> [Task item]
Make a verbatim transcription of the records, without the pictures.
━━━━━━━━
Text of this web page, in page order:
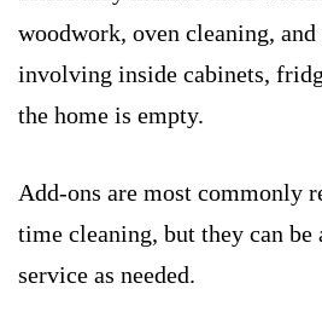
woodwork, oven cleaning,
involving inside cabinets,
the home is empty.
Add-ons are most commonly
time cleaning, but they can be
service as needed.
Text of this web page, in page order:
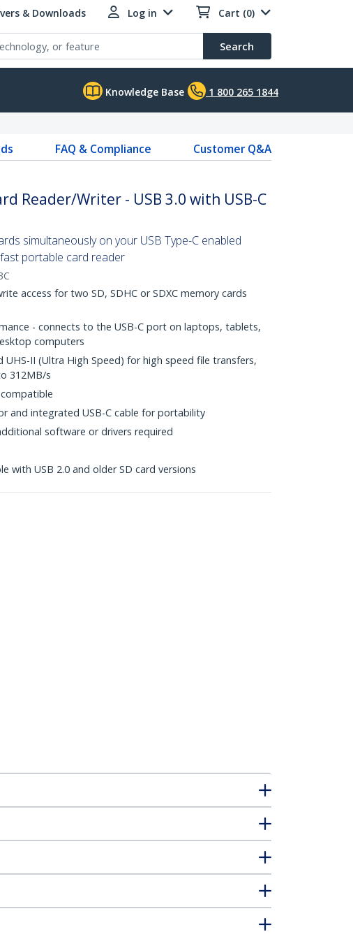
& Downloads Log in Cart (0)
Search
Knowledge Base 1 800 265 1844
FAQ & Compliance
Customer Q&A
Reader/Writer - USB 3.0 with USB-C
simultaneously on your USB Type-C enabled
portable card reader
access for two SD, SDHC or SDXC memory cards
- connects to the USB-C port on laptops, tablets,
computers
UHS-II (Ultra High Speed) for high speed file transfers,
312MB/s
and integrated USB-C cable for portability
software or drivers required
with USB 2.0 and older SD card versions
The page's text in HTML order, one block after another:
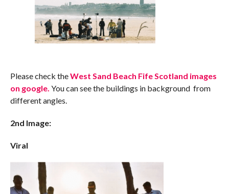
Please check theWest Sand Beach Fife Scotland images
on google. You can see the buildings in background from
different angles.
2nd Image:
Viral
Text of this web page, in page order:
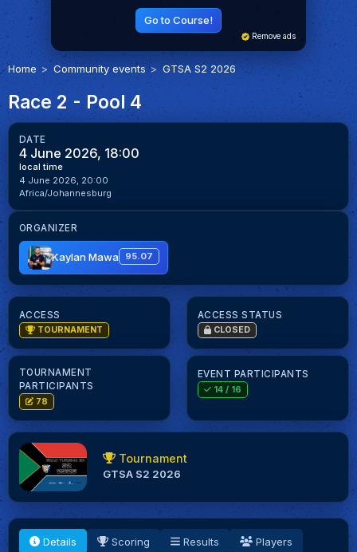
Go to Course!
Remove ads
Home Community events GTSA S2 2026
Race 2 - Pool 4
DATE
4 June 2026, 18:00
local time
4 June 2026, 20:00
Africa/Johannesburg
ORGANIZER
Kaylan Mawa 95.07
ACCESS
TOURNAMENT
ACCESS STATUS
CLOSED
TOURNAMENT
PARTICIPANTS
78
EVENT PARTICIPANTS
14 / 16
Tournament
GTSA S2 2026
Details Scoring Results Players
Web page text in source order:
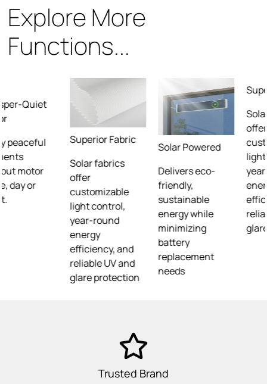
Explore More
Functions...
Superior Fabric
Solar fabrics
offer
customizable
efficiency, and
reliable UV and
glare protection
Solar Powered
Delivers eco-
friendly,
sustainable
energy while
minimizing
battery
replacement
needs
Superior Fabric
Solar fabrics
offer
customizable
year-round
energy
efficiency, and
reliable UV and
glare protection
Trusted Brand
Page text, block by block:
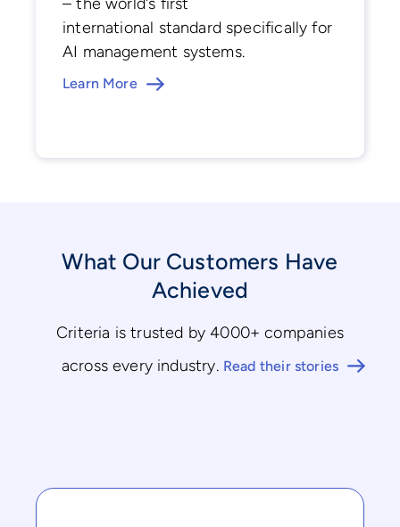
international standard specifically for
AI management systems.
Learn More
What Our Customers Have
Achieved
Criteria is trusted by 4000+ companies
across every industry. Read their stories
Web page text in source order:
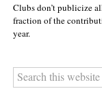
Clubs don’t publicize
fraction of the
year.
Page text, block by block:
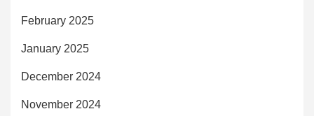
February 2025
January 2025
December 2024
November 2024
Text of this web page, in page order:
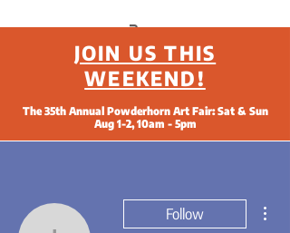
JOIN US THIS
WEEKEND!
The 35th Annual Powderhorn Art Fair: Sat & Sun
Aug 1-2, 10am - 5pm
Follow
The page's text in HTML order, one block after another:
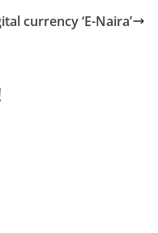
currency ‘E-Naira’
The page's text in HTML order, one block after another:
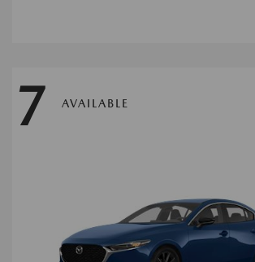
7 AVAILABLE
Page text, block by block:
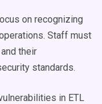
on recognizing
Staff must
their
standards.
in ETL
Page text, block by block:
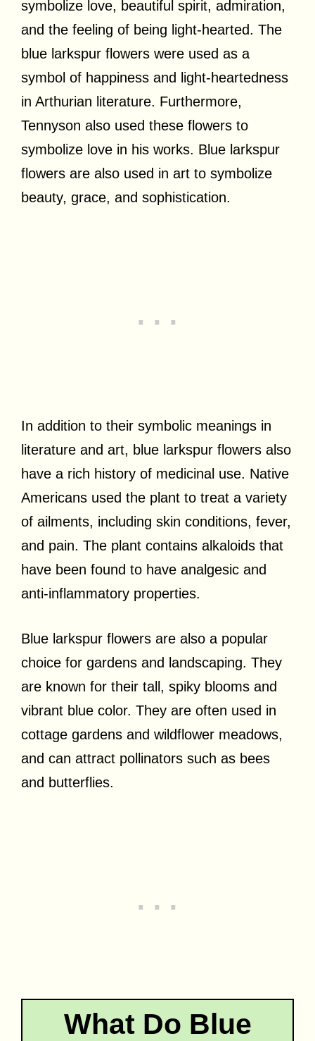
symbolize love, beautiful spirit, admiration,
and the feeling of being light-hearted. The
blue larkspur flowers were used as a
symbol of happiness and light-heartedness
in Arthurian literature. Furthermore,
Tennyson also used these flowers to
symbolize love in his works. Blue larkspur
flowers are also used in art to symbolize
beauty, grace, and sophistication.
In addition to their symbolic meanings in
literature and art, blue larkspur flowers also
have a rich history of medicinal use. Native
Americans used the plant to treat a variety
of ailments, including skin conditions, fever,
and pain. The plant contains alkaloids that
have been found to have analgesic and
anti-inflammatory properties.
Blue larkspur flowers are also a popular
choice for gardens and landscaping. They
are known for their tall, spiky blooms and
vibrant blue color. They are often used in
cottage gardens and wildflower meadows,
and can attract pollinators such as bees
and butterflies.
What Do Blue
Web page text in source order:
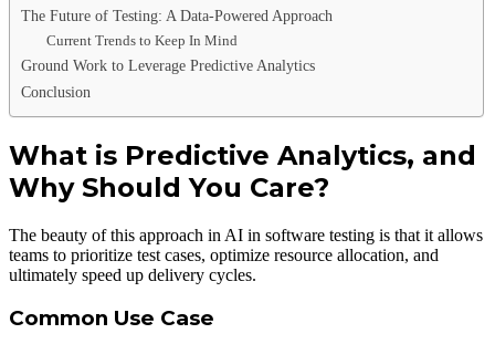
The Future of Testing: A Data-Powered Approach
Current Trends to Keep In Mind
Ground Work to Leverage Predictive Analytics
Conclusion
What is Predictive Analytics, and
Why Should You Care?
The beauty of this approach in AI in software testing is that it allows
teams to prioritize test cases, optimize resource allocation, and
ultimately speed up delivery cycles.
Common Use Case
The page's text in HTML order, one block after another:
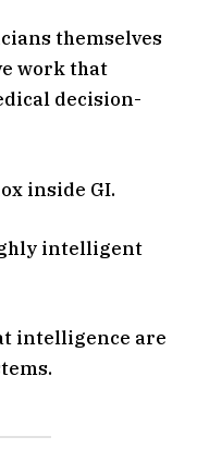
themselves
work that
decision-
inside GI.
intelligent
intelligence are
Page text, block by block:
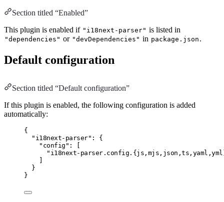
Section titled “Enabled”
This plugin is enabled if "i18next-parser" is listed in
"dependencies" or "devDependencies" in package.json .
Default configuration
Section titled “Default configuration”
If this plugin is enabled, the following configuration is added
automatically:
{
"i18next-parser" :
{
"config" :
[
"i18next-
]
}
}
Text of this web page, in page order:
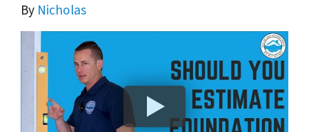
By Nicholas
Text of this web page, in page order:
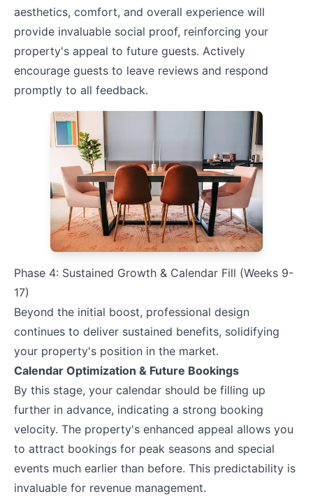
aesthetics, comfort, and overall experience will
provide invaluable social proof, reinforcing your
property's appeal to future guests. Actively
encourage guests to leave reviews and respond
promptly to all feedback.
Phase 4: Sustained Growth & Calendar Fill (Weeks 9-
17)
Beyond the initial boost, professional design
continues to deliver sustained benefits, solidifying
your property's position in the market.
Calendar Optimization & Future Bookings
By this stage, your calendar should be filling up
further in advance, indicating a strong booking
velocity. The property's enhanced appeal allows you
to attract bookings for peak seasons and special
events much earlier than before. This predictability is
invaluable for revenue management.
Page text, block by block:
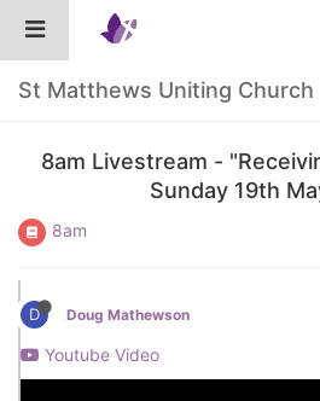
St Matthews Uniting Church
8am Livestream -
Sunday 19th
8am
D Doug Mathewson
Youtube Video
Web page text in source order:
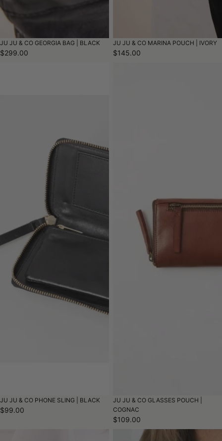
JU JU & CO GEORGIA BAG | BLACK
$299.00
JU JU & CO MARINA POUCH | IVORY
$145.00
JU JU & CO PHONE SLING | BLACK
$99.00
JU JU & CO GLASSES POUCH |
COGNAC
$109.00
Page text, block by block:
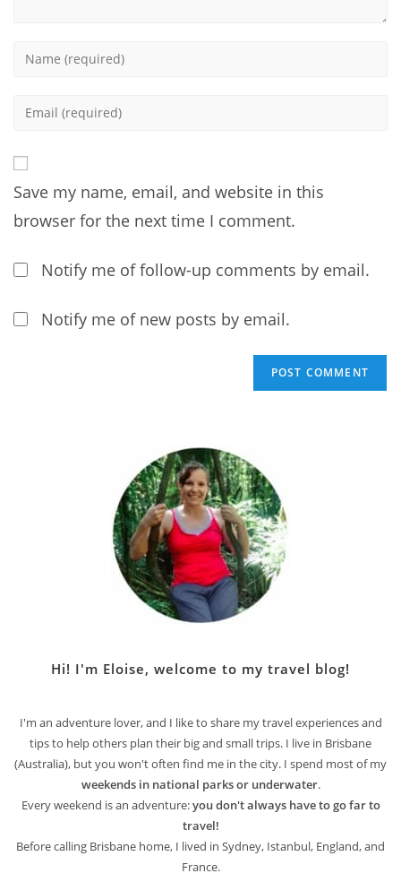
Enter
comment
Enter
address
to
comment
Save my name, email, and website in this
browser for the next time I comment.
Notify me of follow-up comments by email.
Notify me of new posts by email.
Hi! I'm Eloise, welcome to my travel blog!
I'm an adventure lover, and I like to share my travel experiences and
tips to help others plan their big and small trips. I live in Brisbane
(Australia), but you won't often find me in the city. I spend most of my
weekends in national parks or underwater.
Every weekend is an adventure:you don't always have to go far to
travel!
Before calling Brisbane home, I lived in Sydney, Istanbul, England, and
France.
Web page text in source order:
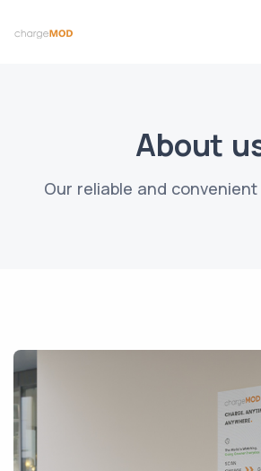
About
Our reliable and convenient
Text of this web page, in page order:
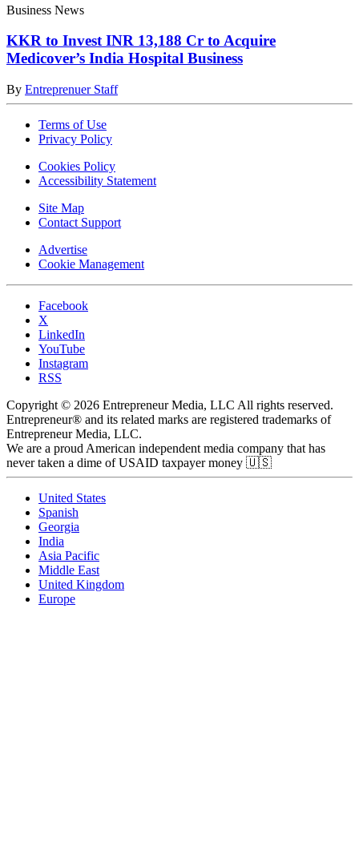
━━━━━━━━
> [Task result]
Text of this web page, in page order:
woodwork, oven cleaning,
involving inside cabinets,
the home is empty.
Add-ons are most commonly
time cleaning, but they can be
service as needed.
Text of this web page, in page order:
& Downloads Log in Cart (0)
Search
Knowledge Base 1 800 265 1844
FAQ & Compliance
Customer Q&A
Reader/Writer - USB 3.0 with USB-C
simultaneously on your USB Type-C enabled
portable card reader
access for two SD, SDHC or SDXC memory cards
- connects to the USB-C port on laptops, tablets,
computers
UHS-II (Ultra High Speed) for high speed file transfers,
312MB/s
and integrated USB-C cable for portability
software or drivers required
with USB 2.0 and older SD card versions
The page's text in HTML order, one block after another:
Please check theWest Sand Beach Fife Scotland images
on google. You can see the buildings in background from
different angles.
2nd Image:
Viral
Text of this web page, in page order:
Go to Course!
Remove ads
Home Community events GTSA S2 2026
Race 2 - Pool 4
DATE
4 June 2026, 18:00
local time
4 June 2026, 20:00
Africa/Johannesburg
ORGANIZER
Kaylan Mawa 95.07
ACCESS
TOURNAMENT
ACCESS STATUS
CLOSED
TOURNAMENT
PARTICIPANTS
78
EVENT PARTICIPANTS
14 / 16
Tournament
GTSA S2 2026
Details Scoring Results Players
Web page text in source order:
Explore More
Functions...
Superior Fabric
Solar fabrics
offer
customizable
efficiency, and
reliable UV and
glare protection
Solar Powered
Delivers eco-
friendly,
sustainable
energy while
minimizing
battery
replacement
needs
Superior Fabric
Solar fabrics
offer
customizable
year-round
energy
efficiency, and
reliable UV and
glare protection
Trusted Brand
Page text, block by block:
international standard specifically for
AI management systems.
Learn More
What Our Customers Have
Achieved
Criteria is trusted by 4000+ companies
across every industry. Read their stories
Web page text in source order:
Clubs don’t publicize
fraction of the
year.
Page text, block by block:
February 2025
January 2025
December 2024
November 2024
Text of this web page, in page order:
JOIN US THIS
WEEKEND!
The 35th Annual Powderhorn Art Fair: Sat & Sun
Aug 1-2, 10am - 5pm
Follow
The page's text in HTML order, one block after another:
currency ‘E-Naira’
The page's text in HTML order, one block after another:
7 AVAILABLE
Page text, block by block:
on recognizing
Staff must
their
standards.
in ETL
Page text, block by block:
symbolize love, beautiful spirit, admiration,
and the feeling of being light-hearted. The
blue larkspur flowers were used as a
symbol of happiness and light-heartedness
in Arthurian literature. Furthermore,
Tennyson also used these flowers to
symbolize love in his works. Blue larkspur
flowers are also used in art to symbolize
beauty, grace, and sophistication.
In addition to their symbolic meanings in
literature and art, blue larkspur flowers also
have a rich history of medicinal use. Native
Americans used the plant to treat a variety
of ailments, including skin conditions, fever,
and pain. The plant contains alkaloids that
have been found to have analgesic and
anti-inflammatory properties.
Blue larkspur flowers are also a popular
choice for gardens and landscaping. They
are known for their tall, spiky blooms and
vibrant blue color. They are often used in
cottage gardens and wildflower meadows,
and can attract pollinators such as bees
and butterflies.
What Do Blue
Web page text in source order:
The Future of Testing: A Data-Powered Approach
Current Trends to Keep In Mind
Ground Work to Leverage Predictive Analytics
Conclusion
What is Predictive Analytics, and
Why Should You Care?
The beauty of this approach in AI in software testing is that it allows
teams to prioritize test cases, optimize resource allocation, and
ultimately speed up delivery cycles.
Common Use Case
The page's text in HTML order, one block after another:
themselves
work that
decision-
inside GI.
intelligent
intelligence are
Page text, block by block:
Section titled “Enabled”
This plugin is enabled if "i18next-parser" is listed in
"dependencies" or "devDependencies" in package.json .
Default configuration
Section titled “Default configuration”
If this plugin is enabled, the following configuration is added
automatically:
{
"i18next-parser" :
{
"config" :
[
"i18next-
]
}
}
Text of this web page, in page order:
By Nicholas
Text of this web page, in page order:
aesthetics, comfort, and overall experience will
provide invaluable social proof, reinforcing your
property's appeal to future guests. Actively
encourage guests to leave reviews and respond
promptly to all feedback.
Phase 4: Sustained Growth & Calendar Fill (Weeks 9-
17)
Beyond the initial boost, professional design
continues to deliver sustained benefits, solidifying
your property's position in the market.
Calendar Optimization & Future Bookings
By this stage, your calendar should be filling up
further in advance, indicating a strong booking
velocity. The property's enhanced appeal allows you
to attract bookings for peak seasons and special
events much earlier than before. This predictability is
invaluable for revenue management.
Page text, block by block:
St Matthews Uniting Church
8am Livestream -
Sunday 19th
8am
D Doug Mathewson
Youtube Video
Web page text in source order:
JU JU & CO GEORGIA BAG | BLACK
$299.00
JU JU & CO MARINA POUCH | IVORY
$145.00
JU JU & CO PHONE SLING | BLACK
$99.00
JU JU & CO GLASSES POUCH |
COGNAC
$109.00
Page text, block by block:
Enter
comment
Enter
address
to
comment
Save my name, email, and website in this
browser for the next time I comment.
Notify me of follow-up comments by email.
Notify me of new posts by email.
Hi! I'm Eloise, welcome to my travel blog!
I'm an adventure lover, and I like to share my travel experiences and
tips to help others plan their big and small trips. I live in Brisbane
(Australia), but you won't often find me in the city. I spend most of my
weekends in national parks or underwater.
Every weekend is an adventure:you don't always have to go far to
travel!
Before calling Brisbane home, I lived in Sydney, Istanbul, England, and
France.
Web page text in source order:
About
Our reliable and convenient
Text of this web page, in page order:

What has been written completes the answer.